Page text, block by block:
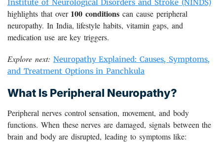
Institute of Neurological Disorders and Stroke (NINDS)
highlights that over 100 conditions can cause peripheral
neuropathy. In India, lifestyle habits, vitamin gaps, and
medication use are key triggers.
Explore next: Neuropathy Explained: Causes, Symptoms,
and Treatment Options in Panchkula
What Is Peripheral Neuropathy?
Peripheral nerves control sensation, movement, and body
functions. When these nerves are damaged, signals between the
brain and body are disrupted, leading to symptoms like:
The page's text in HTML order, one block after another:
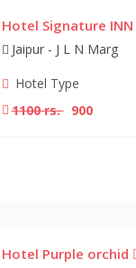
Hotel Signature INN
Jaipur - J L N Marg
Hotel Type
1100 rs.900
Hotel Purple orchid
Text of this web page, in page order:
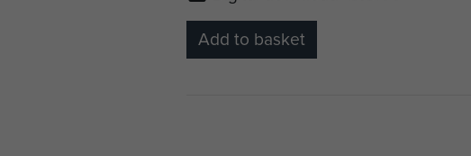
Add to basket
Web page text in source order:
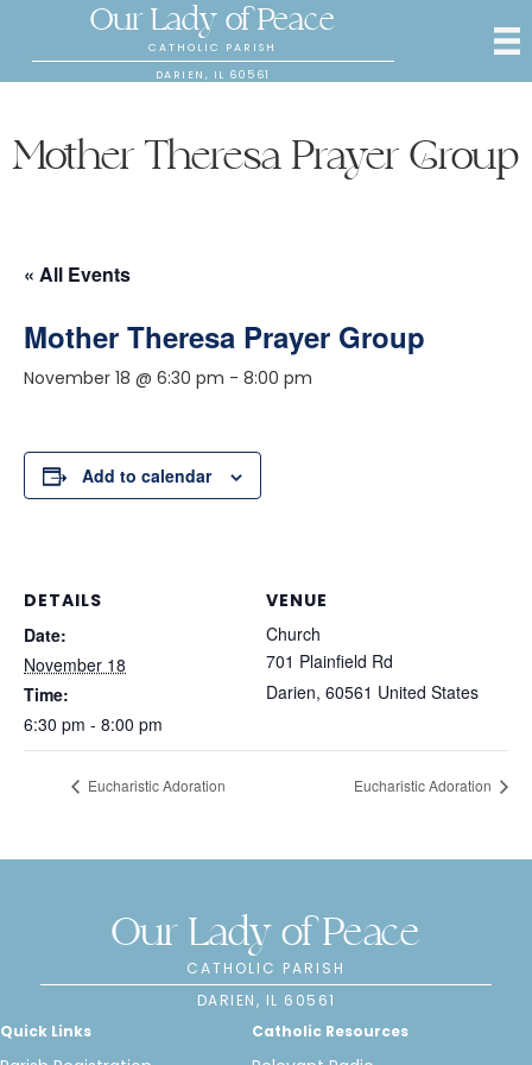
Our Lady of Peace
CATHOLIC PARISH
DARIEN, IL 60561
Mother Theresa Prayer Group
« All Events
Mother Theresa Prayer Group
November 18 @ 6:30 pm - 8:00 pm
Add to calendar
DETAILS
Date:
November 18
Time:
6:30 pm - 8:00 pm
VENUE
Church
701 Plainfield Rd
Darien, 60561 United States
Eucharistic Adoration Eucharistic Adoration
Our Lady of Peace
CATHOLIC PARISH
DARIEN, IL 60561
Quick Links
Catholic Resources
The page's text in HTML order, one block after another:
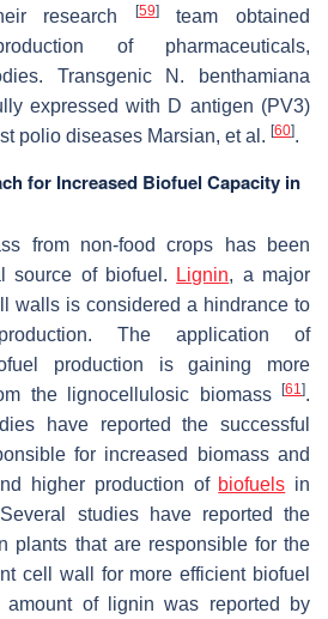
research
[59]team obtained
of pharmaceuticals,
Transgenic N. benthamiana
expressed with D antigen (PV3)
polio diseases Marsian, et al. [60].
for Increased Biofuel Capacity in
from non-food crops has been
source of biofuel.
Lignin, a major
walls is considered a hindrance to
The application of
production is gaining more
the lignocellulosic biomass
[61].
have reported the successful
for increased biomass and
higher production of biofuels in
studies have reported the
plants that are responsible for the
cell wall for more efficient biofuel
of lignin was reported by
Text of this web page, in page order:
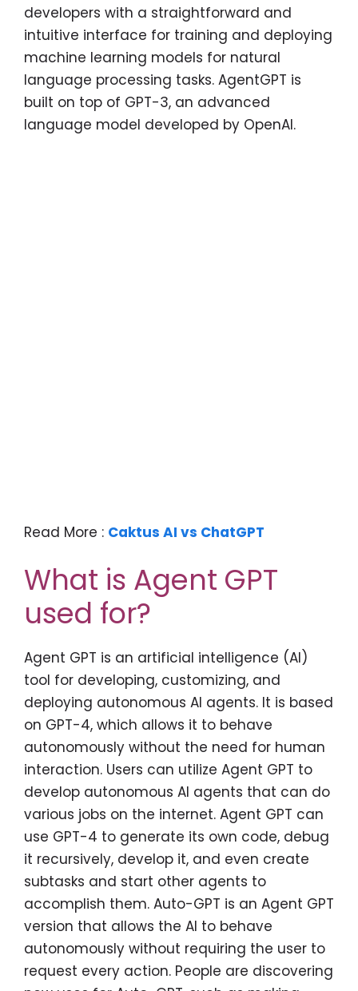
developers with a straightforward and
intuitive interface for training and deploying
machine learning models for natural
language processing tasks. AgentGPT is
built on top of GPT-3, an advanced
language model developed by OpenAI.
Read More : Caktus AI vs ChatGPT
What is Agent GPT
used for?
Agent GPT is an artificial intelligence (AI)
tool for developing, customizing, and
deploying autonomous AI agents. It is based
on GPT-4, which allows it to behave
autonomously without the need for human
interaction. Users can utilize Agent GPT to
develop autonomous AI agents that can do
various jobs on the internet. Agent GPT can
use GPT-4 to generate its own code, debug
it recursively, develop it, and even create
subtasks and start other agents to
accomplish them. Auto-GPT is an Agent GPT
version that allows the AI to behave
autonomously without requiring the user to
request every action. People are discovering
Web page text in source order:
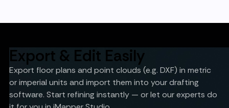
Export & Edit Easily
Export floor plans and point clouds (e.g. DXF) in metric
or imperial units and import them into your drafting
software. Start refining instantly — or let our experts do
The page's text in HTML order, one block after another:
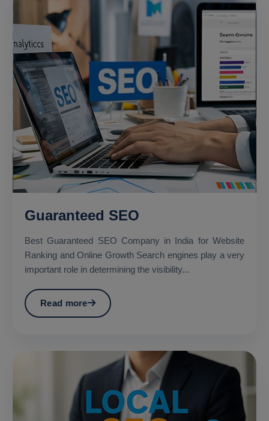
Guaranteed SEO
Best Guaranteed SEO Company in India for Website
Ranking and Online Growth Search engines play a very
important role in determining the visibility...
Read more

Activity> For an answer, give a copy of every line in the listing that holds the word "deploying".

Your response>
intuitive interface for training and deploying
deploying autonomous AI agents. It is based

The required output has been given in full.